By now the walk is becoming quite arduous. We may not have walked as far as we originally planned, but taking the beach route has sapped a lot more of our energy than the official one (or is it perhaps the proximity to radiation I wonder).
It seems to take forever to walk the length of the site and its massive concrete sea wall, but we do eventually climb back up onto dry land beyond Hinkley B reactor and start the final few miles of sea wall walking before finally arriving at our car at Steart.
The last time I was here was in February 1982. It was my last day of working at Nettlecombe Court Field Study Centre. I had celebrated perhaps with too much enthusiasm the previous night and had to make an early start carrying out sampling the muddy sediments in the intertidal zone here. I don’t remember much about it, but I do have the photos to prove it.
“Pier erected for landing materials for the construction of Hinkley Point C.”
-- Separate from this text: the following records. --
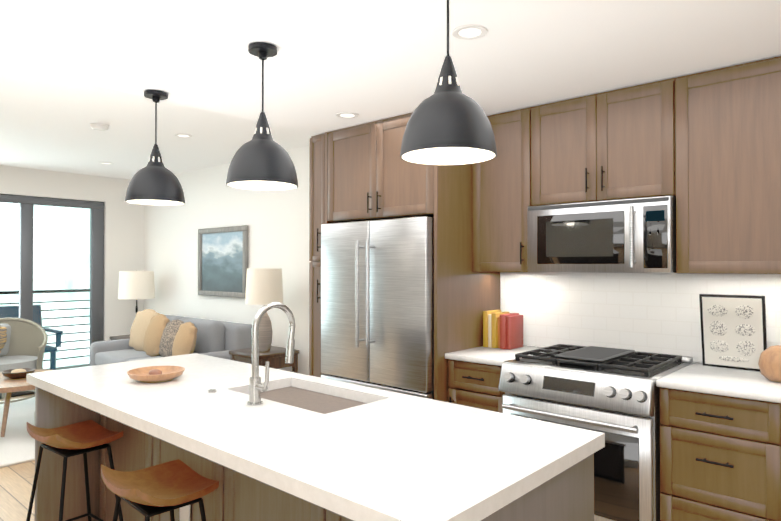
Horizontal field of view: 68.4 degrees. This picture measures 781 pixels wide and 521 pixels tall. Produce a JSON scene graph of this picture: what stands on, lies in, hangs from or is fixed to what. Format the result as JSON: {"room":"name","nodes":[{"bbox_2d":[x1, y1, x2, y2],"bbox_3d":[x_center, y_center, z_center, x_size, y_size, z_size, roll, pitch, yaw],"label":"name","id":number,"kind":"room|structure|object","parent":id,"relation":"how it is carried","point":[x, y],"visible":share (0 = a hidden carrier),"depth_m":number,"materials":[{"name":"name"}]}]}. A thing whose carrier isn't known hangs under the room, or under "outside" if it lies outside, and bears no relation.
{"room":"kitchen","nodes":[
{"label":"kitchen","id":0,"kind":"room"},
{"bbox_2d":[0,394,34,520],"bbox_3d":[-2.027,1.500,1.913,9.100,0.120,6.800,-1,-1,42],"label":"floor","id":1,"kind":"structure","parent":0,"point":[16,482],"depth_m":3.64,"materials":[{"name":"brown wood"}]},
{"bbox_2d":[0,397,34,467],"bbox_3d":[-3.486,1.458,4.891,2.250,0.022,1.980,-1,-1,42],"label":"shag rug","id":2,"kind":"object","parent":1,"relation":"on","point":[17,443],"visible":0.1,"depth_m":4.75,"materials":[{"name":"white carpet"}]},
{"bbox_2d":[0,317,47,403],"bbox_3d":[-3.883,1.017,5.740,0.769,0.834,0.788,0,-1,14],"label":"armchair","id":3,"kind":"object","parent":2,"relation":"on","point":[23,342],"visible":0.81,"depth_m":6.04,"materials":[{"name":"wicker"}]},
{"bbox_2d":[0,370,53,436],"bbox_3d":[-3.231,1.222,4.946,0.840,0.416,0.840,-1,-1,42],"label":"coffee table","id":4,"kind":"object","parent":2,"relation":"on","point":[8,386],"visible":0.5,"depth_m":4.69,"materials":[{"name":"brown wood"}]},
{"bbox_2d":[2,368,34,378],"bbox_3d":[-3.225,0.977,4.984,0.250,0.074,0.250,-1,-1,42],"label":"bowl","id":5,"kind":"object","parent":4,"relation":"on","point":[17,373],"visible":1,"depth_m":4.93,"materials":[{"name":"brown wood"}]},
{"bbox_2d":[26,420,122,520],"bbox_3d":[-1.403,1.080,2.553,0.396,0.734,0.346,0,-1,38],"label":"stool","id":6,"kind":"object","parent":1,"relation":"on","point":[67,441],"visible":1,"depth_m":2.55,"materials":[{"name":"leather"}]},
{"bbox_2d":[109,335,129,339],"bbox_3d":[-2.980,1.187,6.738,0.440,0.600,0.440,-1,-1,42],"label":"side table","id":7,"kind":"object","parent":1,"relation":"on","point":[119,337],"visible":0.08,"depth_m":6.65,"materials":[{"name":"brown wood"}]},
{"bbox_2d":[118,270,154,335],"bbox_3d":[-2.980,0.496,6.745,0.400,0.780,0.400,-1,-1,42],"label":"table lamp","id":8,"kind":"object","parent":7,"relation":"on","point":[136,285],"visible":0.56,"depth_m":6.59,"materials":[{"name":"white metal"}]},
{"bbox_2d":[101,459,218,520],"bbox_3d":[-0.799,1.074,1.984,0.396,0.734,0.346,-1,-1,45],"label":"stool","id":9,"kind":"object","parent":1,"relation":"on","point":[151,491],"visible":1,"depth_m":1.98,"materials":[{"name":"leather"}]},
{"bbox_2d":[89,309,251,365],"bbox_3d":[-2.219,0.992,5.768,1.730,0.972,0.930,-1,-1,42],"label":"sofa","id":10,"kind":"object","parent":1,"relation":"on","point":[154,334],"visible":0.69,"depth_m":5.52,"materials":[{"name":"grey fabric"}]},
{"bbox_2d":[229,346,299,372],"bbox_3d":[-1.112,1.131,5.061,0.440,0.680,0.440,-1,-1,42],"label":"side table","id":11,"kind":"object","parent":1,"relation":"on","point":[274,356],"visible":0.38,"depth_m":4.95,"materials":[{"name":"brown wood"}]},
{"bbox_2d":[245,268,282,350],"bbox_3d":[-1.112,0.430,5.068,0.330,0.720,0.330,-1,-1,42],"label":"table lamp","id":12,"kind":"object","parent":11,"relation":"on","point":[264,286],"visible":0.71,"depth_m":4.95,"materials":[{"name":"fabric"}]},
{"bbox_2d":[34,389,593,520],"bbox_3d":[-0.523,1.002,2.194,2.330,0.880,0.800,-1,-1,42],"label":"kitchen island","id":13,"kind":"object","parent":1,"relation":"on","point":[570,497],"depth_m":2.34,"materials":[{"name":"brown wood"}]},
{"bbox_2d":[26,353,604,520],"bbox_3d":[-0.525,0.542,2.197,2.370,0.040,0.856,-1,-1,42],"label":"island countertop","id":14,"kind":"structure","parent":13,"relation":"on","point":[353,452],"depth_m":1.70,"materials":[{"name":"white stone"}]},
{"bbox_2d":[127,366,184,382],"bbox_3d":[-1.033,0.501,2.536,0.240,0.047,0.240,-1,-1,42],"label":"bowl","id":15,"kind":"object","parent":14,"relation":"on","point":[150,374],"visible":1,"depth_m":2.50,"materials":[{"name":"brown wood"}]},
{"bbox_2d":[247,302,295,404],"bbox_3d":[-0.421,0.338,2.132,0.110,0.366,0.210,-1,-1,42],"label":"faucet","id":16,"kind":"object","parent":14,"relation":"on","point":[256,387],"visible":0.98,"depth_m":2.08,"materials":[{"name":"silver metal"}]},
{"bbox_2d":[321,216,433,399],"bbox_3d":[0.092,0.606,3.816,0.908,1.705,0.811,-1,-1,42],"label":"refrigerator","id":17,"kind":"object","parent":1,"relation":"on","point":[377,304],"visible":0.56,"depth_m":3.49,"materials":[{"name":"grey metal"}]},
{"bbox_2d":[309,112,499,401],"bbox_3d":[0.063,0.288,3.913,1.135,2.342,0.726,-1,-1,42],"label":"cabinet","id":18,"kind":"object","parent":1,"relation":"on","point":[363,172],"visible":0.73,"depth_m":3.56,"materials":[{"name":"brown wood"}]},
{"bbox_2d":[445,345,551,412],"bbox_3d":[0.667,0.998,3.425,0.401,0.914,0.634,-1,-1,42],"label":"base cabinet","id":19,"kind":"object","parent":1,"relation":"on","point":[474,374],"visible":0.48,"depth_m":3.24,"materials":[{"name":"brown wood"}]},
{"bbox_2d":[483,310,522,349],"bbox_3d":[0.705,0.429,3.591,0.187,0.225,0.172,-1,-1,42],"label":"cookbooks","id":20,"kind":"object","parent":19,"relation":"on","point":[502,330],"visible":1,"depth_m":3.54,"materials":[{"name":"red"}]},
{"bbox_2d":[499,344,692,520],"bbox_3d":[1.065,0.965,2.995,0.758,0.968,0.727,-1,-1,42],"label":"range","id":21,"kind":"object","parent":1,"relation":"on","point":[612,394],"visible":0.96,"depth_m":2.68,"materials":[{"name":"silver metal"}]},
{"bbox_2d":[659,387,780,520],"bbox_3d":[1.592,1.005,2.620,0.517,0.883,0.596,-1,-1,42],"label":"base cabinet","id":22,"kind":"object","parent":1,"relation":"on","point":[720,443],"depth_m":2.42,"materials":[{"name":"brown wood"}]},
{"bbox_2d":[656,363,780,402],"bbox_3d":[2.110,0.543,2.141,1.937,0.030,0.623,-1,-1,42],"label":"countertop","id":23,"kind":"structure","parent":22,"relation":"on","point":[705,380],"depth_m":2.50,"materials":[{"name":"white stone"}]},
{"bbox_2d":[699,294,766,371],"bbox_3d":[1.678,0.351,2.818,0.280,0.367,0.069,-1,-1,42],"label":"framed print","id":24,"kind":"object","parent":23,"relation":"on","point":[733,332],"visible":1,"depth_m":2.81,"materials":[{"name":"beige paper"}]},
{"bbox_2d":[758,345,780,382],"bbox_3d":[1.715,0.453,2.528,0.164,0.155,0.164,-1,-1,42],"label":"vase","id":25,"kind":"object","parent":23,"relation":"on","point":[769,363],"visible":1,"depth_m":2.50,"materials":[{"name":"orange ceramic"}]},
{"bbox_2d":[0,289,89,369],"bbox_3d":[-5.309,0.998,6.278,1.590,1.210,4.800,-1,-1,42],"label":"balcony railing","id":26,"kind":"object","parent":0,"point":[55,291],"depth_m":8.10,"materials":[{"name":"grey metal"}]},
{"bbox_2d":[0,305,62,369],"bbox_3d":[-4.576,1.040,7.165,0.703,0.922,0.670,-1,-1,42],"label":"patio chair","id":27,"kind":"object","parent":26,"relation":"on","point":[36,317],"depth_m":7.27,"materials":[{"name":"blue"}]},
{"bbox_2d":[0,165,143,340],"bbox_3d":[-5.356,0.159,4.917,0.150,2.620,6.500,-1,-1,42],"label":"wall","id":28,"kind":"structure","parent":0,"point":[123,235],"depth_m":6.98,"materials":[{"name":"paint"}]},
{"bbox_2d":[0,194,103,398],"bbox_3d":[-4.654,0.377,5.682,0.070,2.200,3.480,-1,-1,42],"label":"door","id":29,"kind":"structure","parent":28,"relation":"in","point":[26,242],"depth_m":6.59,"materials":[{"name":"clear glass"}]},
{"bbox_2d":[0,64,315,179],"bbox_3d":[-3.824,-1.104,3.553,4.270,0.120,6.800,-1,-1,42],"label":"ceiling","id":30,"kind":"structure","parent":0,"point":[46,120],"depth_m":4.61,"materials":[{"name":"paint"}]},
{"bbox_2d":[90,123,108,131],"bbox_3d":[-2.230,-1.018,4.406,0.130,0.034,0.130,-1,-1,42],"label":"smoke detector","id":31,"kind":"object","parent":30,"relation":"attached to","point":[99,127],"visible":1,"depth_m":4.37,"materials":[{"name":"white plastic"}]},
{"bbox_2d":[99,162,113,164],"bbox_3d":[-2.975,-1.016,6.016,0.144,0.005,0.144,-1,-1,42],"label":"recessed light","id":32,"kind":"object","parent":30,"relation":"in","point":[106,163],"visible":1,"depth_m":6.02,"materials":[{"name":"white plastic"}]},
{"bbox_2d":[174,134,192,137],"bbox_3d":[-1.710,-1.029,4.746,0.144,0.005,0.144,-1,-1,42],"label":"recessed light","id":33,"kind":"object","parent":30,"relation":"in","point":[183,135],"visible":0.98,"depth_m":4.73,"materials":[{"name":"white plastic"}]},
{"bbox_2d":[0,0,780,134],"bbox_3d":[-0.439,-1.057,0.512,4.830,0.275,6.800,-1,-1,42],"label":"ceiling","id":34,"kind":"structure","parent":0,"point":[367,61],"depth_m":2.44,"materials":[{"name":"paint"}]},
{"bbox_2d":[125,89,184,205],"bbox_3d":[-1.249,-0.600,3.058,0.297,0.586,0.297,-1,-1,42],"label":"pendant light","id":35,"kind":"object","parent":34,"relation":"hanging from","point":[155,181],"visible":1,"depth_m":2.98,"materials":[{"name":"black metal"}]},
{"bbox_2d":[226,42,297,190],"bbox_3d":[-0.538,-0.606,2.420,0.297,0.586,0.297,-1,-1,42],"label":"pendant light","id":36,"kind":"object","parent":34,"relation":"hanging from","point":[261,160],"visible":1,"depth_m":2.34,"materials":[{"name":"black metal"}]},
{"bbox_2d":[336,112,358,118],"bbox_3d":[-0.263,-0.886,3.512,0.144,0.005,0.144,-1,-1,42],"label":"recessed light","id":37,"kind":"object","parent":34,"relation":"in","point":[347,115],"visible":1,"depth_m":3.51,"materials":[{"name":"white plastic"}]},
{"bbox_2d":[400,0,496,164],"bbox_3d":[0.178,-0.613,1.776,0.297,0.586,0.297,-1,-1,42],"label":"pendant light","id":38,"kind":"object","parent":34,"relation":"hanging from","point":[448,123],"visible":1,"depth_m":1.69,"materials":[{"name":"black metal"}]},
{"bbox_2d":[452,25,487,39],"bbox_3d":[0.313,-0.899,2.268,0.144,0.005,0.144,-1,-1,42],"label":"recessed light","id":39,"kind":"object","parent":34,"relation":"in","point":[469,32],"visible":1,"depth_m":2.26,"materials":[{"name":"white plastic"}]},
{"bbox_2d":[144,146,695,374],"bbox_3d":[0.195,0.154,4.401,9.100,2.620,0.150,-1,-1,42],"label":"wall","id":40,"kind":"structure","parent":0,"point":[277,222],"depth_m":5.94,"materials":[{"name":"paint"}]},
{"bbox_2d":[198,225,247,297],"bbox_3d":[-1.774,0.015,6.041,0.920,0.730,0.037,-1,-1,42],"label":"framed picture","id":41,"kind":"object","parent":40,"relation":"attached to","point":[222,260],"visible":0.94,"depth_m":6.02,"materials":[{"name":"grey wood"}]},
{"bbox_2d":[472,108,531,271],"bbox_3d":[0.755,-0.405,3.538,0.398,0.950,0.386,-1,-1,42],"label":"upper cabinet","id":42,"kind":"object","parent":40,"relation":"attached to","point":[501,192],"visible":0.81,"depth_m":3.41,"materials":[{"name":"brown wood"}]},
{"bbox_2d":[531,78,675,205],"bbox_3d":[1.190,-0.598,3.149,0.764,0.570,0.386,-1,-1,42],"label":"upper cabinet","id":43,"kind":"object","parent":40,"relation":"attached to","point":[616,144],"visible":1,"depth_m":3.00,"materials":[{"name":"brown wood"}]},
{"bbox_2d":[488,77,675,115],"bbox_3d":[1.064,-0.886,3.312,1.166,0.007,0.316,-1,-1,42],"label":"filler panel","id":44,"kind":"object","parent":43,"relation":"attached to","point":[586,95],"visible":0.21,"depth_m":3.10,"materials":[{"name":"brown wood"}]},
{"bbox_2d":[527,196,675,272],"bbox_3d":[1.167,-0.122,3.119,0.758,0.370,0.449,-1,-1,42],"label":"microwave","id":45,"kind":"object","parent":43,"relation":"attached to","point":[635,235],"visible":1,"depth_m":2.95,"materials":[{"name":"silver metal"}]},
{"bbox_2d":[501,272,780,362],"bbox_3d":[1.887,0.288,2.771,3.105,0.490,0.009,-1,-1,42],"label":"backsplash","id":46,"kind":"structure","parent":40,"relation":"attached to","point":[659,313],"depth_m":3.26,"materials":[{"name":"tile"}]},
{"bbox_2d":[675,56,780,273],"bbox_3d":[1.907,-0.418,2.528,1.121,0.958,0.348,-1,-1,42],"label":"upper cabinet","id":47,"kind":"object","parent":40,"relation":"attached to","point":[728,169],"visible":1,"depth_m":2.60,"materials":[{"name":"brown wood"}]},
{"label":"outside","id":48,"kind":"structure","parent":0,"visible":0},
{"bbox_2d":[0,203,89,368],"bbox_3d":[-11.270,-1.488,9.237,0.100,12.000,24.000,-1,-1,42],"label":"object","id":49,"kind":"structure","parent":48,"point":[45,278],"depth_m":13.18,"materials":[{"name":"glass"}]}
]}
“Worrying outfall from the nuclear power station – it is necessary to be vigilant and ensure no contaminated water can ever escape from the power station into the environment”
“Hinkley Point A nuclear reactors built from 1957, closed 1999, complete removal by 2091”
“Hinkley Point B nuclear reactor built from 1967, commissioned in 1976, closed 2022”
“Steart salt marsh – a large expanse of intertidal vegetation important for protecting adjacent land from the sea and sequestering massive amounts of C02.”